## [Task to carry out]
Search the listing for "documents" and copy every line where it appears.

## [Supplied records]
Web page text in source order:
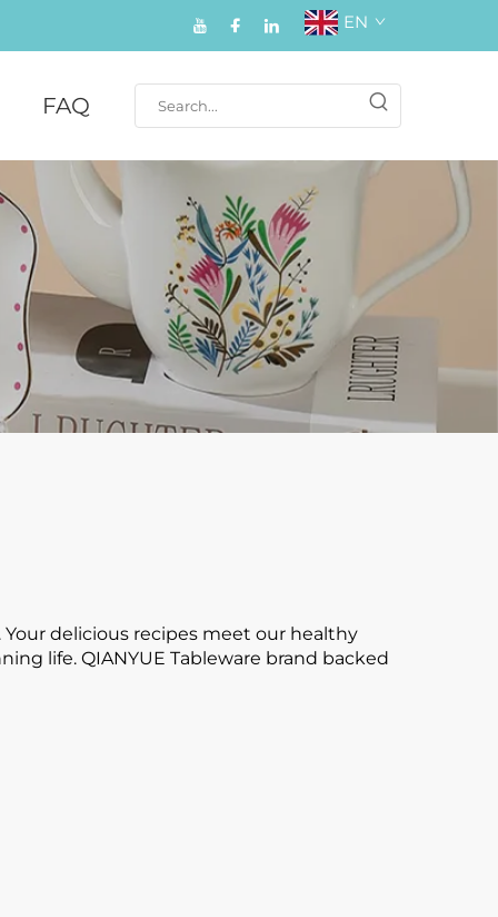
EN
FAQ
delicious recipes meet our healthy
life. QIANYUE Tableware brand backed
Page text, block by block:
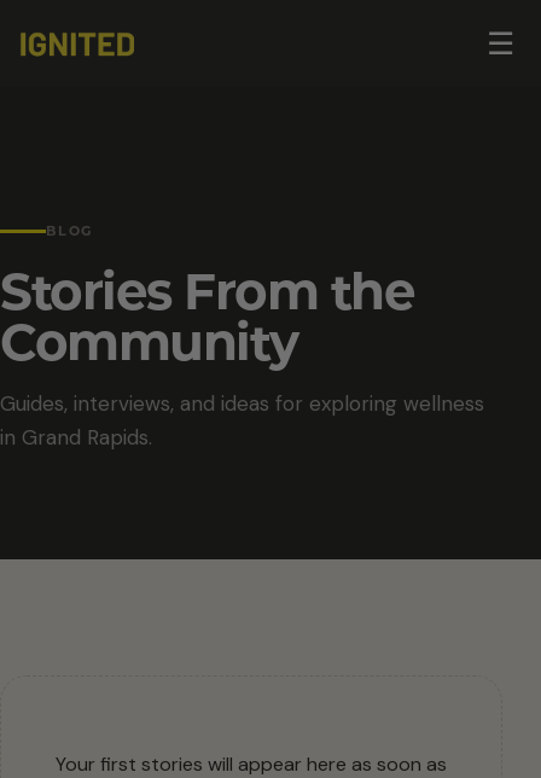
☰
BLOG
Stories From the
Community
Guides, interviews, and ideas for exploring wellness
in Grand Rapids.
Your first stories will appear here as soon as
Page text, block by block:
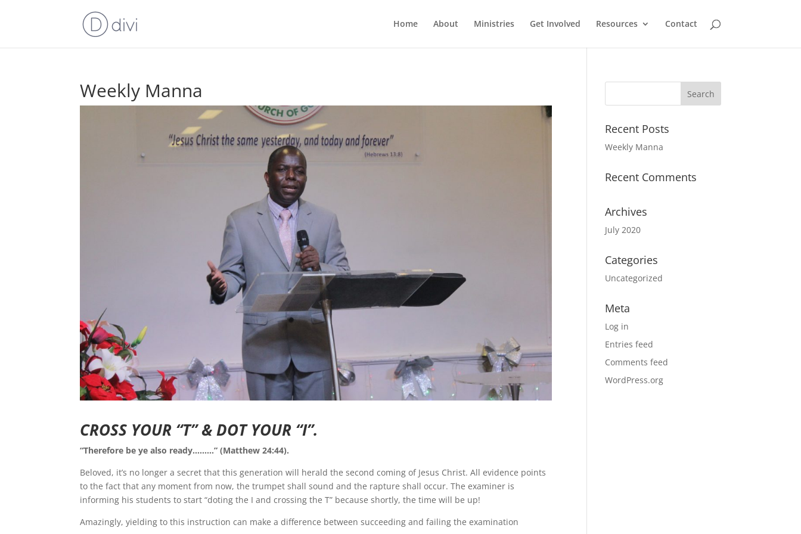
Home About Ministries Get Involved Resources Contact
Weekly Manna
CROSS YOUR “T” & DOT YOUR “I”.
“Therefore be ye also ready………” (Matthew 24:44).
Beloved, it’s no longer a secret that this generation will herald the second coming of Jesus Christ. All evidence points
to the fact that any moment from now, the trumpet shall sound and the rapture shall occur. The examiner is
informing his students to start “doting the I and crossing the T” because shortly, the time will be up!
Amazingly, yielding to this instruction can make a difference between succeeding and failing the examination
Recent Posts
Weekly Manna
Recent Comments
Archives
July 2020
Categories
Uncategorized
Meta
Log in
Entries feed
Comments feed
WordPress.org
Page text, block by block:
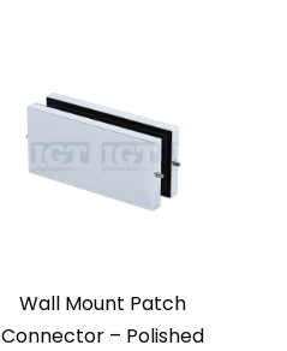
Wall Mount Patch
Connector – Polished
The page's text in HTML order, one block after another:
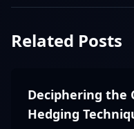
Related Posts
Deciphering the
Hedging
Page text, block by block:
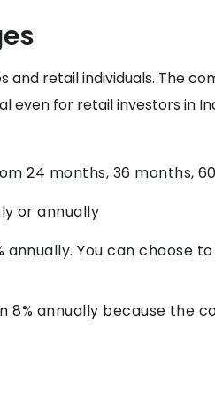
retail individuals. The
even for retail investors in
24 months, 36 months,
or annually
annually. You can choose
annually because the
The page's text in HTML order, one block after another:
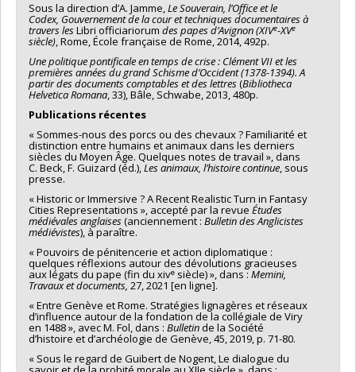
Sous la direction d’A. Jamme,Le Souverain, l’Office et le
Codex, Gouvernement de la cour et techniques documentaires à
travers lesLibri officiariorum des papes d’Avignon (XIVe-XVe
siècle), Rome, École française de Rome, 2014, 492p.
Une politique pontificale en temps de crise : Clément VII et les
premières années du grand Schisme d’Occident (1378-1394). A
partir des documents comptables et des lettres(Bibliotheca
Helvetica Romana, 33), Bâle, Schwabe, 2013, 480p.
Publications récentes
« Sommes-nous des porcs ou des chevaux ? Familiarité et
distinction entre humains et animaux dans les derniers
siècles du Moyen Âge. Quelques notes de travail », dans
C. Beck, F. Guizard (éd.),Les animaux, l’histoire continue, sous
presse.
« Historic or Immersive ? A Recent Realistic Turn in Fantasy
Cities Representations », accepté par la revue Études
médiévales anglaises(anciennement : Bulletin des Anglicistes
médiévistes), à paraître.
« Pouvoirs de pénitencerie et action diplomatique :
quelques réflexions autour des dévolutions gracieuses
aux légats du pape (fin du xive siècle) », dans : Memini,
Travaux et documents, 27, 2021 [en ligne].
« Entre Genève et Rome. Stratégies lignagères et réseaux
d’influence autour de la fondation de la collégiale de Viry
en 1488 », avec M. Fol, dans : Bulletinde la Société
d’histoire et d’archéologie de Genève, 45, 2019, p. 71-80.
« Sous le regard de Guibert de Nogent, Le dialogue du
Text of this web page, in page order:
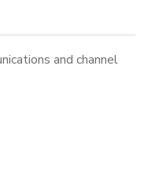
and channel
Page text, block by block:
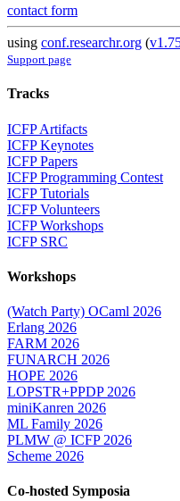
contact form
using conf.researchr.org (
Support page
Tracks
ICFP Artifacts
ICFP Keynotes
ICFP Papers
ICFP Programming Contest
ICFP Tutorials
ICFP Volunteers
ICFP Workshops
ICFP SRC
Workshops
(Watch Party) OCaml 2026
Erlang 2026
FARM 2026
FUNARCH 2026
HOPE 2026
LOPSTR+PPDP 2026
miniKanren 2026
ML Family 2026
PLMW @ ICFP 2026
Scheme 2026
Co-hosted Symposia
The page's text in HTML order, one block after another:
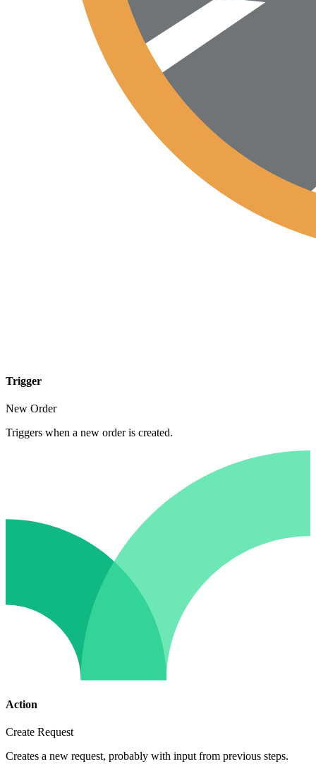
Trigger
New Order
Triggers when a new order is created.
Action
Create Request
Creates a new request, probably with input from previous steps.

## [Worked solution]
partir des documents comptables et des lettres(Bibliotheca
Travaux et documents, 27, 2021 [en ligne].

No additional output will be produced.